GOAL OF THE EXERCISE
The reply has to be a number alone, equal to how many lines in the entries below hold the string "permissions".
---------- DATA
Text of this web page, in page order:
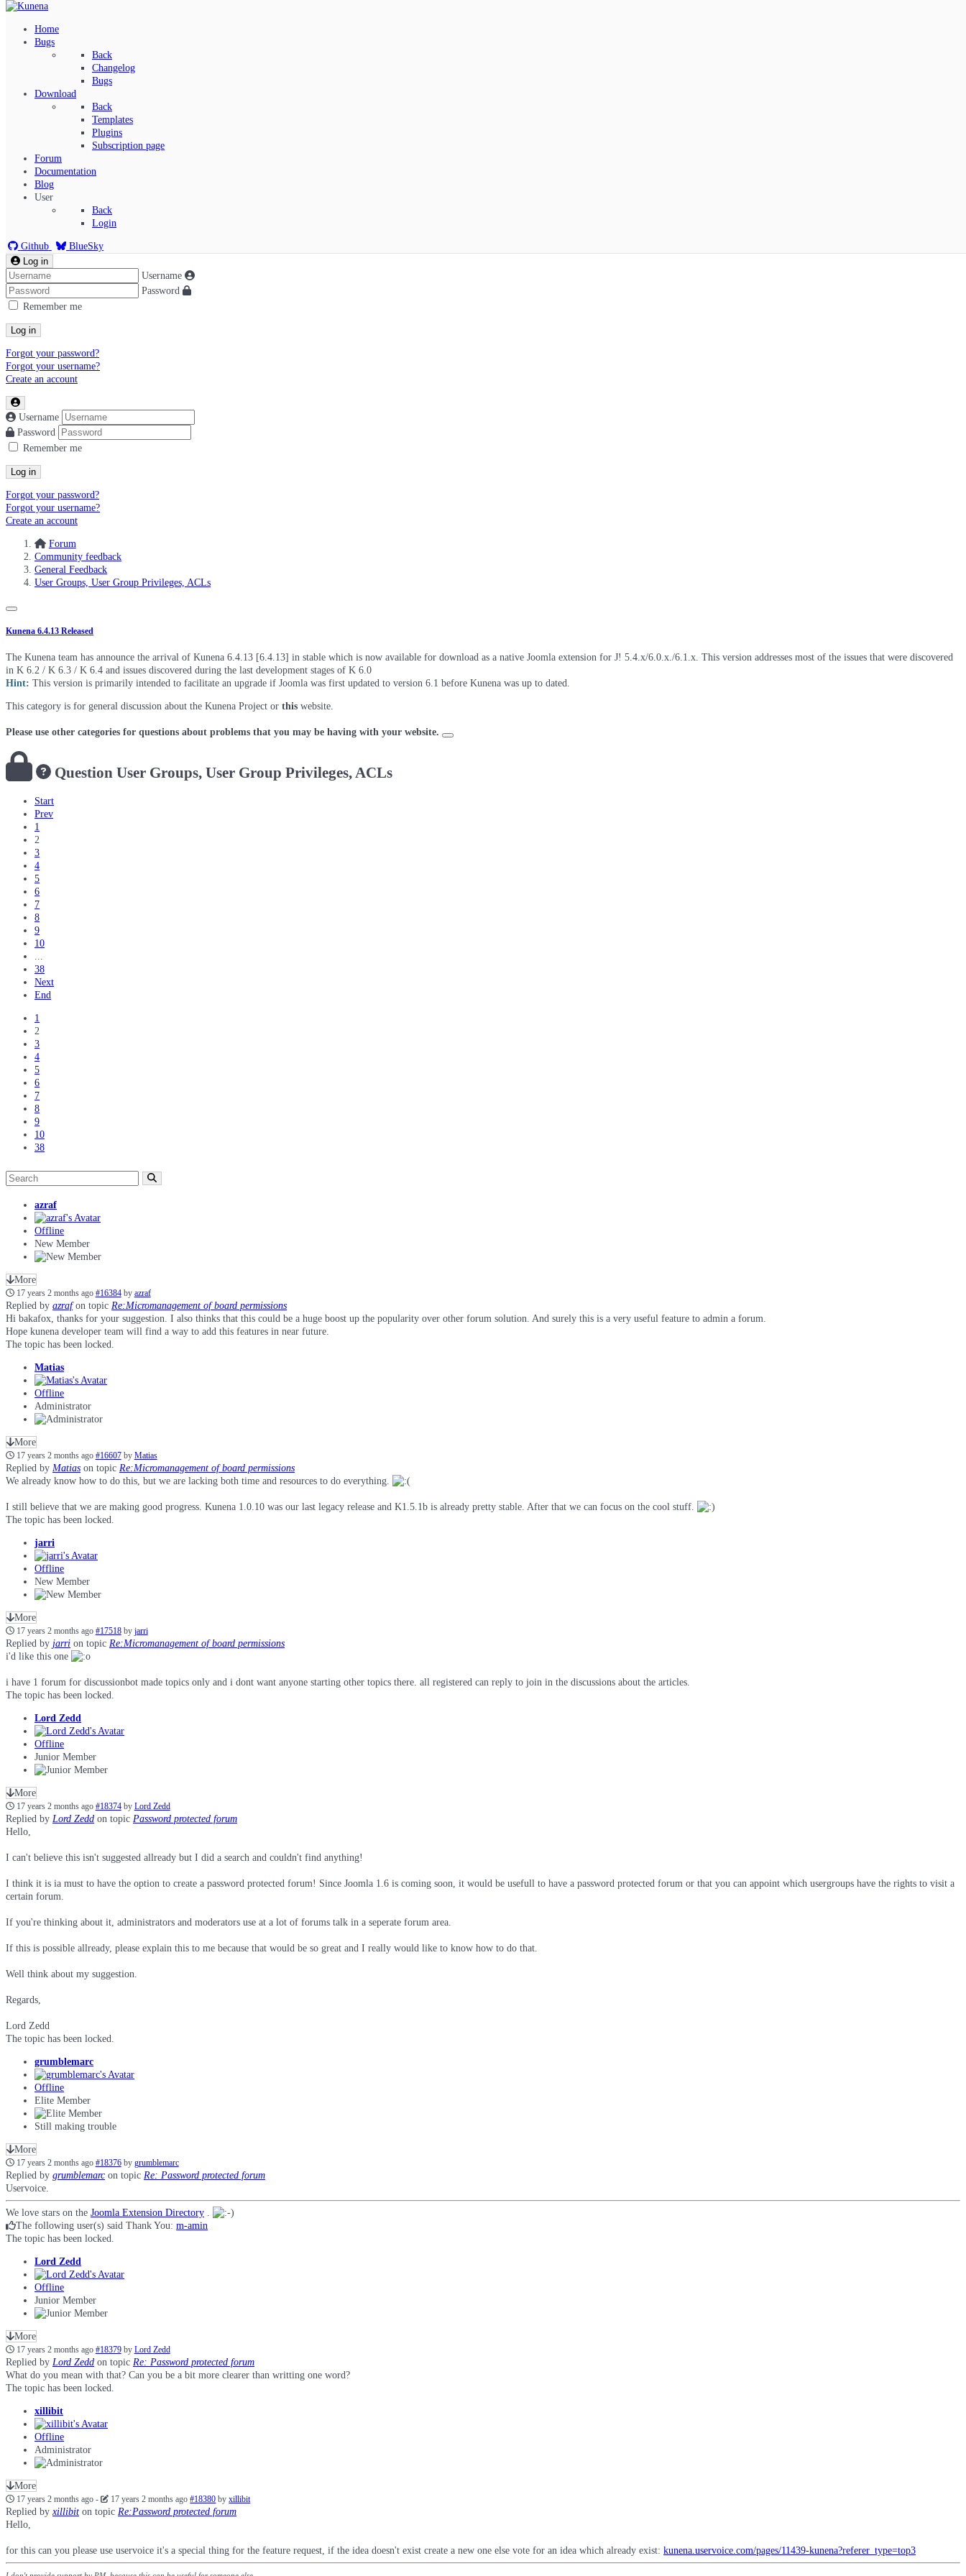
Home
Bugs
Back
Changelog
Bugs
Download
Back
Templates
Plugins
Subscription page
Forum
Documentation
Blog
User
Back
Login
Github BlueSky
Index
Recent Topics
Log in
Username
Password
Remember me
Log in
Forgot your password?
Forgot your username?
Create an account
Username
Password
Remember me
Log in
Forgot your password?
Forgot your username?
Create an account
Forum
Community feedback
General Feedback
User Groups, User Group Privileges, ACLs
Kunena 6.4.13 Released
The Kunena team has announce the arrival of Kunena 6.4.13 [6.4.13] in stable which is now available for download as a native Joomla extension for J! 5.4.x/6.0.x./6.1.x. This version addresses most of the issues that were discovered
in K 6.2 / K 6.3 / K 6.4 and issues discovered during the last development stages of K 6.0
Hint: This version is primarily intended to facilitate an upgrade if Joomla was first updated to version 6.1 before Kunena was up to dated.
This category is for general discussion about the Kunena Project or this website.
Please use other categories for questions about problems that you may be having with your website.
Question User Groups, User Group Privileges, ACLs
Start
Prev
1
2
3
4
5
6
7
8
9
10
...
38
Next
End
1
2
3
4
5
6
7
8
9
10
38
azraf
Offline
New Member
More
17 years 2 months ago #16384 by azraf
Replied by azrafon topic Re:Micromanagement of board permissions
Hi bakafox, thanks for your suggestion. I also thinks that this could be a huge boost up the popularity over other forum solution. And surely this is a very useful feature to admin a forum.
Hope kunena developer team will find a way to add this features in near future.
The topic has been locked.
Matias
Offline
Administrator
More
17 years 2 months ago #16607 by Matias
Replied by Matias on topic Re:Micromanagement of board permissions
We already know how to do this, but we are lacking both time and resources to do everything.
I still believe that we are making good progress. Kunena 1.0.10 was our last legacy release and K1.5.1b is already pretty stable. After that we can focus on the cool stuff.
The topic has been locked.
jarri
Offline
New Member
More
17 years 2 months ago #17518 by jarri
Replied by jarri on topic Re:Micromanagement of board permissions
i'd like this one
i have 1 forum for discussionbot made topics only and i dont want anyone starting other topics there. all registered can reply to join in the discussions about the articles.
The topic has been locked.
Lord Zedd
Offline
Junior Member
More
17 years 2 months ago #18374 by Lord Zedd
Replied by Lord Zedd on topic Password protected forum
Hello,
I can't believe this isn't suggested allready but I did a search and couldn't find anything!
I think it is ia must to have the option to create a password protected forum! Since Joomla 1.6 is coming soon, it would be usefull to have a password protected forum or that you can appoint which usergroups have the rights to visit a
certain forum.
If you're thinking about it, administrators and moderators use at a lot of forums talk in a seperate forum area.
If this is possible allready, please explain this to me because that would be so great and I really would like to know how to do that.
Well think about my suggestion.
Regards,
Lord Zedd
The topic has been locked.
grumblemarc
Offline
Elite Member
Still making trouble
More
17 years 2 months ago #18376 by grumblemarc
Replied by grumblemarc on topic Re: Password protected forum
Uservoice.
We love stars on the Joomla Extension Directory .
The following user(s) said Thank You: m-amin
The topic has been locked.
Lord Zedd
Offline
Junior Member
More
17 years 2 months ago #18379 by Lord Zedd
Replied by Lord Zedd on topic Re: Password protected forum
What do you mean with that? Can you be a bit more clearer than writting one word?
The topic has been locked.
xillibit
Offline
Administrator
More
17 years 2 months ago- 17 years 2 months ago #18380 byxillibit
Replied by xillibit on topic Re:Password protected forum
Hello,
for this can you please use uservoice it's a special thing for the feature request, if the idea doesn't exist create a new one else vote for an idea which already exist: kunena.uservoice.com/pages/11439-kunena?referer_type=top3
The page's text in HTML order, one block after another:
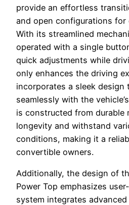
provide an effortless
and open configurations for
With its streamlined
operated with a single
quick adjustments while
only enhances the driving
incorporates a sleek design
seamlessly with the
is constructed from durable
longevity and withstand
conditions, making it a
convertible owners.
Additionally, the design of
Power Top emphasizes
system integrates
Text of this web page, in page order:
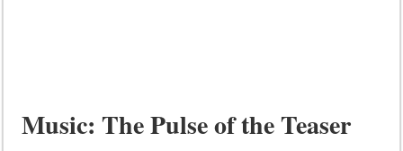
Music: The Pulse of the Teaser
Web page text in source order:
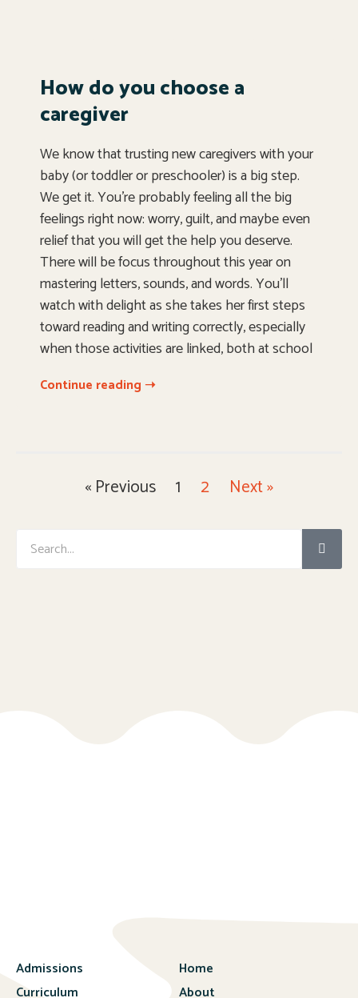
How do you choose a
caregiver
We know that trusting new caregivers with your
baby (or toddler or preschooler) is a big step.
We get it. You’re probably feeling all the big
feelings right now: worry, guilt, and maybe even
relief that you will get the help you deserve.
There will be focus throughout this year on
mastering letters, sounds, and words. You’ll
watch with delight as she takes her first steps
toward reading and writing correctly, especially
when those activities are linked, both at school
Continue reading ➝
« Previous 1 2 Next »
Admissions
Curriculum
Home
About
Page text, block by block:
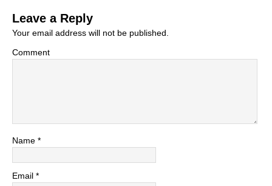
Leave a Reply
Your email address will not be published.
Comment
Name *
Email *
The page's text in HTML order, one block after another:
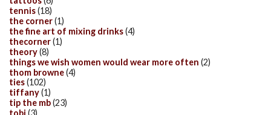
tennis(18)
the corner(1)
the fine art of mixing drinks(4)
thecorner(1)
theory(8)
things we wish women would wear more often (2)
thom browne(4)
ties(102)
tiffany(1)
tip the mb(23)
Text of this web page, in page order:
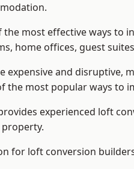
the most effective ways to
home offices, guest
expensive and disruptive,
the most popular ways to
experienced loft
for loft conversion
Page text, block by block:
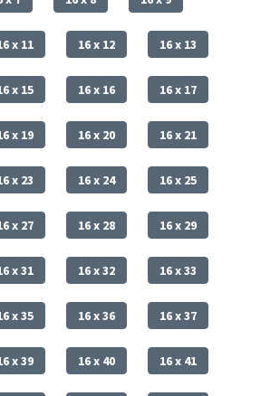
x 11 16 x 12 16 x 13
x 15 16 x 16 16 x 17
x 19 16 x 20 16 x 21
x 23 16 x 24 16 x 25
x 27 16 x 28 16 x 29
x 31 16 x 32 16 x 33
x 35 16 x 36 16 x 37
x 39 16 x 40 16 x 41
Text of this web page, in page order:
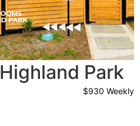
Highland Park
$930 Weekly
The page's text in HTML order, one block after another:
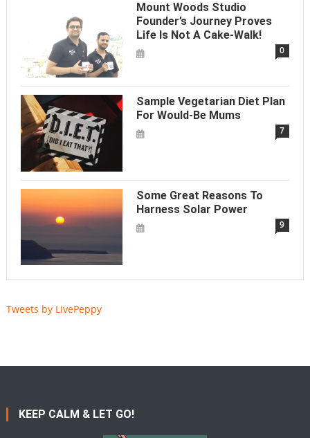
Mount Woods Studio
Founder’s Journey Proves
Life Is Not A Cake-Walk!
0
Sample Vegetarian Diet Plan
For Would-Be Mums
7
Some Great Reasons To
Harness Solar Power
9
Tweets by LivePeppy
KEEP CALM & LET GO!
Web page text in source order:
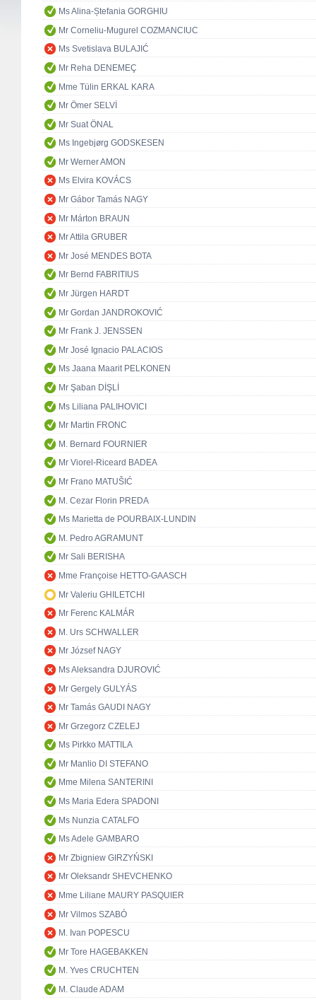
Ms Alina-Ștefania GORGHIU
Mr Corneliu-Mugurel COZMANCIUC
Ms Svetislava BULAJIĆ
Mr Reha DENEMEÇ
Mme Tülin ERKAL KARA
Mr Ömer SELVİ
Mr Suat ÖNAL
Ms Ingebjørg GODSKESEN
Mr Werner AMON
Ms Elvira KOVÁCS
Mr Gábor Tamás NAGY
Mr Márton BRAUN
Mr Attila GRUBER
Mr José MENDES BOTA
Mr Bernd FABRITIUS
Mr Jürgen HARDT
Mr Gordan JANDROKOVIĆ
Mr Frank J. JENSSEN
Mr José Ignacio PALACIOS
Ms Jaana Maarit PELKONEN
Mr Şaban DİŞLİ
Ms Liliana PALIHOVICI
Mr Martin FRONC
M. Bernard FOURNIER
Mr Viorel-Riceard BADEA
Mr Frano MATUŠIĆ
M. Cezar Florin PREDA
Ms Marietta de POURBAIX-LUNDIN
M. Pedro AGRAMUNT
Mr Sali BERISHA
Mme Françoise HETTO-GAASCH
Mr Valeriu GHILETCHI
Mr Ferenc KALMÁR
M. Urs SCHWALLER
Mr József NAGY
Ms Aleksandra DJUROVIĆ
Mr Gergely GULYÁS
Mr Tamás GAUDI NAGY
Mr Grzegorz CZELEJ
Ms Pirkko MATTILA
Mr Manlio DI STEFANO
Mme Milena SANTERINI
Ms Maria Edera SPADONI
Ms Nunzia CATALFO
Ms Adele GAMBARO
Mr Zbigniew GIRZYŃSKI
Mr Oleksandr SHEVCHENKO
Mme Liliane MAURY PASQUIER
Mr Vilmos SZABÓ
M. Ivan POPESCU
Mr Tore HAGEBAKKEN
M. Yves CRUCHTEN
M. Claude ADAM
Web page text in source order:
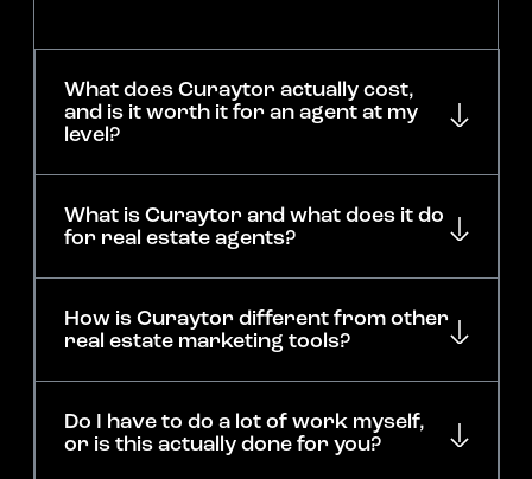
What does Curaytor actually cost,
and is it worth it for an agent at my
level?
What is Curaytor and what does it do
for real estate agents?
How is Curaytor different from other
real estate marketing tools?
Do I have to do a lot of work myself,
or is this actually done for you?
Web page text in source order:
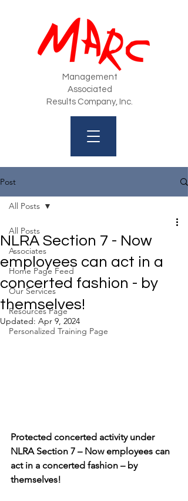
Management
Associated
Results Company, Inc.
Post
All Posts
Associates
Home Page Feed
Our Services
Resources Page
Personalized Training Page
All Posts
NLRA Section 7 - Now
employees can act in a
concerted fashion - by
themselves!
Updated: Apr 9, 2024
Protected concerted activity under
NLRA Section 7 – Now employees can
act in a concerted fashion – by
themselves!
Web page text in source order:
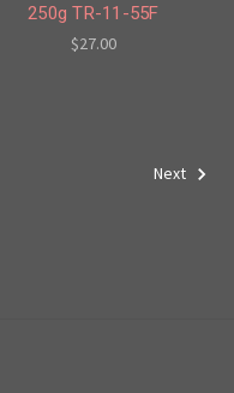
250g TR-11-55F
$27.00
Next
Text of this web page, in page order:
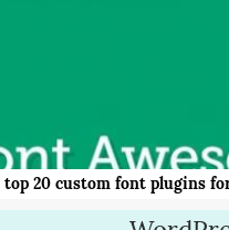
top 20 custom font plugins
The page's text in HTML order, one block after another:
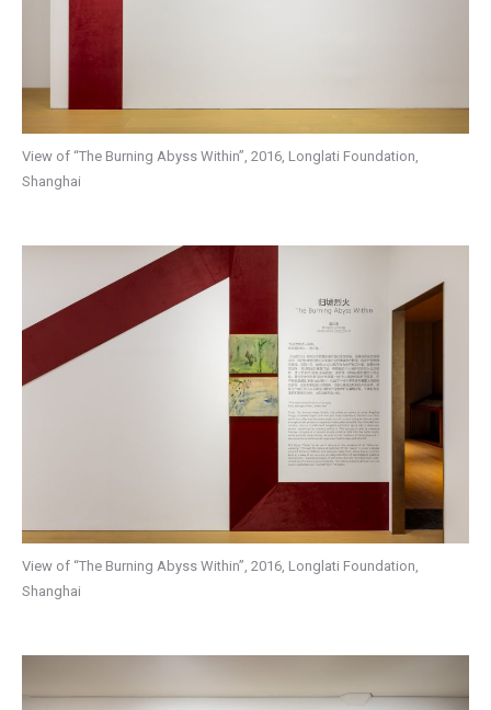
View of “The Burning Abyss Within”, 2016, Longlati Foundation,
Shanghai
View of “The Burning Abyss Within”, 2016, Longlati Foundation,
Shanghai
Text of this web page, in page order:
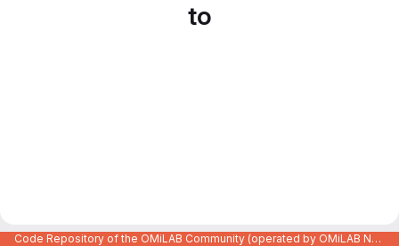
to
Code Repository of the OMiLAB Community (operated by OMiLAB NPO)
--------------------
RESULT OF THIS TASK
3